The Battle for Germany(以下、本作)は、2021年に米国Compass Gamesが発表したシミュレーションゲームだ。テーマは1985年8月を想定した西ドイツにおけるワルシャワ条約機構(WP)軍とNATO軍の対決。1Turnは実際の1日、1Hexは12kmに相当し、1ユニットは連隊~師団規模になる。 本作の基本システムは、 以前の記事 で紹介したので、そちらを参照されたい。
今回は、その中からシナリオ5「The Battle for Germany」をソロプレイしてみた。このシナリオはマップ全域を使ういわば「グランドキャンペーン」というべきシナリオである。
このシナリオでは、 昨年紹介したシナリオ4 で省略されていた西ベルリンの戦いと北部戦域の戦いを含んでいる。すなわち北ドイツ平原の突破戦とフルダ峡谷での戦いを同時に堪能できるシナリオで、まさに本作の大本命となるシナリオと言って良い。
1Turn(1985/8/1)
戦略フェイズ

結果は平均的で、3ヶ所のPOMCUS襲撃は全て成功したもの、飛行場襲撃と司令部襲撃は悉く失敗した。
連絡線チェック。シナリオ特別ルールによって第1TurnのNATO軍は連絡線で不利な修正が適用されるため、連絡線遮断のユニットが続出する。このあたり、単なる「手続き」なので、シナリオのセットアップ情報に含んでいて欲しい所ではある。(これ、前回も言ったな・・・)

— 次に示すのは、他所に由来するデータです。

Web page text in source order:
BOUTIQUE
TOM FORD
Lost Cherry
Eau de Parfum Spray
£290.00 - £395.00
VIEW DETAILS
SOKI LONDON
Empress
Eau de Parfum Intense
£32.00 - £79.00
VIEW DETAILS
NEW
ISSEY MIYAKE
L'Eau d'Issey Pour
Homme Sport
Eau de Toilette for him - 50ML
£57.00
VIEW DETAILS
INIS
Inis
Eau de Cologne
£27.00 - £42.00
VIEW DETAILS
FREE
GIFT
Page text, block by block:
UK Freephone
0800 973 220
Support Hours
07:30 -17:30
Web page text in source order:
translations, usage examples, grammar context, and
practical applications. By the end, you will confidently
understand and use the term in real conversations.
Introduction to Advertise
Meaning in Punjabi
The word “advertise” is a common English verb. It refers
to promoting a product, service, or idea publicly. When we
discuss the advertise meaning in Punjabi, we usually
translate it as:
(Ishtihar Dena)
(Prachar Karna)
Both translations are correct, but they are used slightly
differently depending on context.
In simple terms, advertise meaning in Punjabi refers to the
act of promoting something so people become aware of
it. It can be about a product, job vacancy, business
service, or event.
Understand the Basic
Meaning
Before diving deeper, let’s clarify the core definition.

これによってNATO側は相手側の航空部隊を布陣を見た後で自陣営の航空兵力に任務割り当てができるようになる。WP側は可能な限り多数の戦闘機を制空任務に割り当てて、残りは対地支援に割り当てた。 NATOも可能な限りの戦闘機を制空任務に割り当てて、残りはトーネードがSAM制圧、A-10とアルファジェットを対地支援に回した。

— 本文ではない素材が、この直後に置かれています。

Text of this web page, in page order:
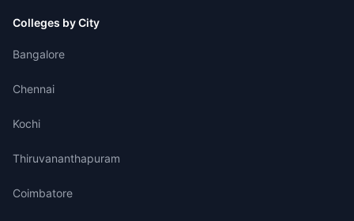
Colleges by City
Bangalore
Chennai
Kochi
Thiruvananthapuram
Coimbatore
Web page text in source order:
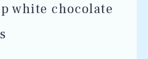
white chocolate
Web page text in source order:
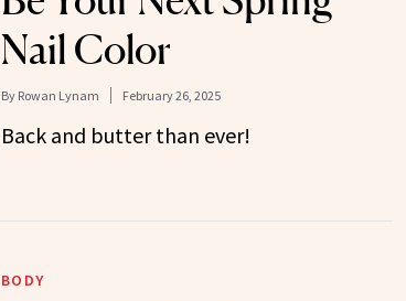
Nail Color
By Rowan Lynam February 26, 2025
Back and butter than ever!
BODY
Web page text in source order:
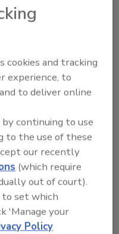
on food safety
AI search
→
Story
cookies and tracking
experience, to
to deliver online
continuing to use
to the use of these
our recently
(which require
out of court).
set which
'Manage your
Policy
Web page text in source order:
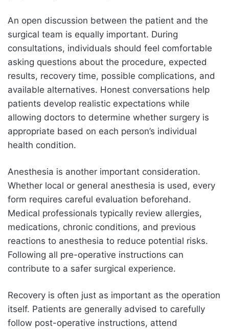
An open discussion between the patient and the
surgical team is equally important. During
consultations, individuals should feel comfortable
asking questions about the procedure, expected
results, recovery time, possible complications, and
available alternatives. Honest conversations help
patients develop realistic expectations while
allowing doctors to determine whether surgery is
appropriate based on each person’s individual
health condition.
Anesthesia is another important consideration.
Whether local or general anesthesia is used, every
form requires careful evaluation beforehand.
Medical professionals typically review allergies,
medications, chronic conditions, and previous
reactions to anesthesia to reduce potential risks.
Following all pre-operative instructions can
contribute to a safer surgical experience.
Recovery is often just as important as the operation
itself. Patients are generally advised to carefully
follow post-operative instructions, attend

WPは化学兵器を搭載したSSMを西ドイツ領内のNATO飛行場に打ち込んだ。SSMの発射は成功し、NATO飛行場の1つが使用不能になる。さらに西ドイツ飛行場に化学兵器が撃ち込まれたことにより、西ドイツ領内のNATO飛行場は防護服を着用しての作業となり、作業効率は低下した(飛行場1個当たりの発進可能ユニット数が減少する)。
次が補給フェイズである。NATOは補給ポイントを使ってインフラを2レベル向上させる。WPは既にインフラが最大値(=15)なので、これ以上の上昇はない。

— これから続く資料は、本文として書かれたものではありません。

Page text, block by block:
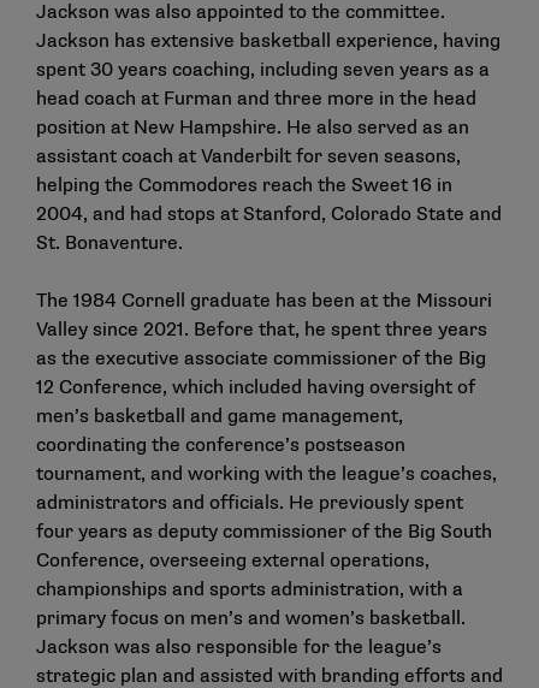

実は最初にプレイした時、WPの空挺部隊をNATOの後方奥深くの目標ヘクスに降下させる戦法を行った。しかしこの方法は失敗であった。まず後方の目標ヘクスを占領しても、LoCが通らなければVPにならない。逆にNATOの反撃で空挺部隊が叩き出されてしまうと、そのヘクスのVPがそのままNATO側に行ってしまう。従って空挺部隊はLoCが通りそうな目標ヘクスを狙って降下するのが良策と思われる。
WPプレイヤーターン

NATOプレイヤーターン

実際の所、ミュンヘンに対する反撃はかなりリスクが大きく、NATO側が大損害を被る可能性も十分にあった。反撃作戦が成功したのは僥倖と言えるが、逆に言えばWP側がミュンヘンに空挺部隊を投入する価値は十分にある。
終端フェイズ
WP側がこのTURN獲得した目標マーカーは計3個である。ご開帳。1VPが2枚、3VPが1枚で計5VPである。これはデンマークを戦争から脱落させるのにはあと1歩足りない。もしミュンヘンの目標マーカーを保持できれば、6VP以上になり、デンマークの脱落を狙うことができた。NATOはミュンヘンで戦闘に勝利したので、目標マーカーを1個獲得した。得点は3VPであった。トータルすると、NATOが4VP、WPが5VP。各国の降伏チェックには足りないし、フランス参戦の可能性も、未だない。
今回はNATO側の脱落国がなかったが、もしWPが6VP以上獲得していれば、デンマークが50%の確率で脱落する。さらに11VP以上ならデンマークはほぼ確実に脱落し、オランダ、ベルギーが脱落する可能性も出てくる。このゲーム、これらの諸国が簡単に脱落してしまう傾向があり、開戦後1~2日でデンマーク、ベルギー、オランダの3ヵ国が中立を宣言してしまう可能性はかなり高い。